“Everything was better in the old days” can be an appealing sentiment, particularly in these trying times. It’s not true, of course—everything wasn’t better back in the day, and human memory is excellent at ignoring all the horrible, terrible bits and just hanging on to the happy ones. But that doesn’t mean all progress is necessarily great, either.
Exihibit A: Astrovan II, the new vehicle meant to transport NASA’s astronauts to the launchpad of the still-not-ready CST-100 Starliner crewed capsule.
In the old days, when NASA still had its own crew-rated launch capability, those crews made the nine-mile journey to the launchpad in style. From 1984 until the end of the Space Shuttle program, that meant getting into a modified Airstream Excella RV, dubbed the Astrovan. Astronauts and Airstream have a fair amount of history—one of the company’s distinctive shiny aluminum trailers was also used as the Mobile Quarantine Facility for the Apollo program. So when Boeing wanted a new transport for forthcoming NASA missions using the CST-100, it too turned to the Ohio-based manufacturer.
The result is Astrovan II, built on a modified Airstream Atlas Touring Coach, which itself begins life as a Mercedes-Benz Sprinter van chassis. “The original Astrovan played an important role in America’s Space Shuttle era. Many will remember seeing that familiar silver bullet exterior heading out to the launchpad at Kennedy Space Center. We’re excited for Astrovan II to continue Airstream’s part in helping put Americans into orbit,” said Bob Wheeler, CEO and president of Airstream.
I am sure that the new Astrovan II will be well-suited to the needs of the astronauts it will transport, and since it’s not built with 1980s powertrain technology, it will hopefully burn less fuel as it drives back and forth across Kennedy Space Center. But for a relatively short journey like that, wouldn’t it have been neat if it ditched the internal combustion engine altogether for a bunch of batteries and some electric motors? But really, my main issue is aesthetic because the original Astrovan—like most of Airstream’s polished shiny trailers—just looked so darn cool.
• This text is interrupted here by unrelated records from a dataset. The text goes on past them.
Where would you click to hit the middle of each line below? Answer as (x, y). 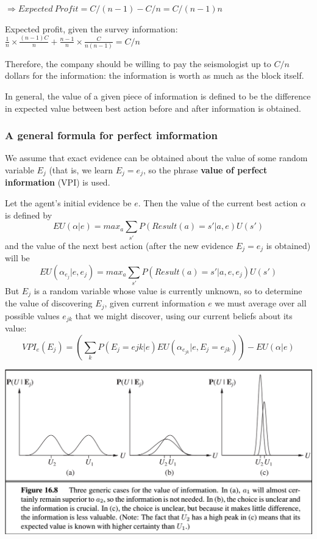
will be (17, 258)
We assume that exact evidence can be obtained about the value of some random (156, 158)
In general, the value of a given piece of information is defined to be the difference (158, 96)
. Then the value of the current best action (218, 203)
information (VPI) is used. (58, 182)
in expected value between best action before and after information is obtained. (153, 108)
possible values (32, 315)
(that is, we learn (81, 170)
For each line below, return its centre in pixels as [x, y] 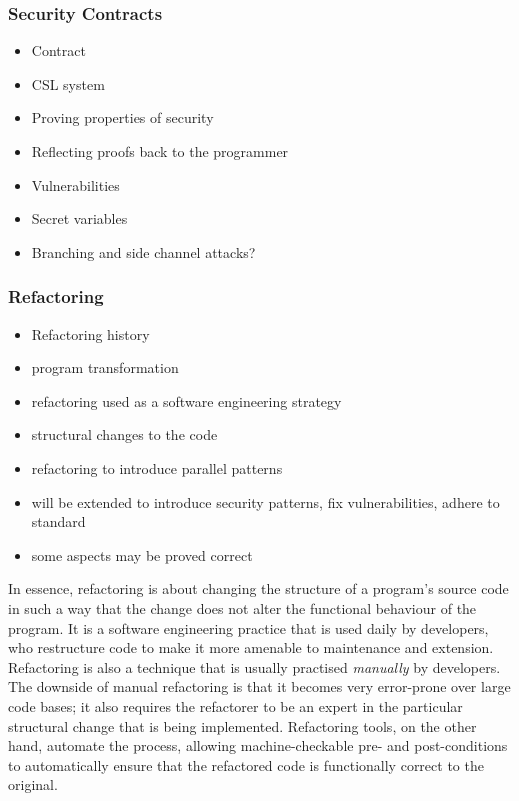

And Astrovan II looks like a panel van.
OK, perhaps I’m being a little unkind—a quick look at Airstream’s lineup shows it doesn’t currently offer a curvy aluminum RV any more—if you want that retro look, you also need a tow vehicle because it’s only available with an Airstream trailer. But more than that, the news that CST-100 is getting its own crew transport just reminds me that we first saw the CST-100 pressure shell back in 2011. Our own Lee Hutchinson even got to play with a full-size CST-100 demonstrator in 2013. But as Eric Berger has reported, since then it’s just been delay after delay. With any luck, Boeing will actually manage to conduct that pad abort test this coming November.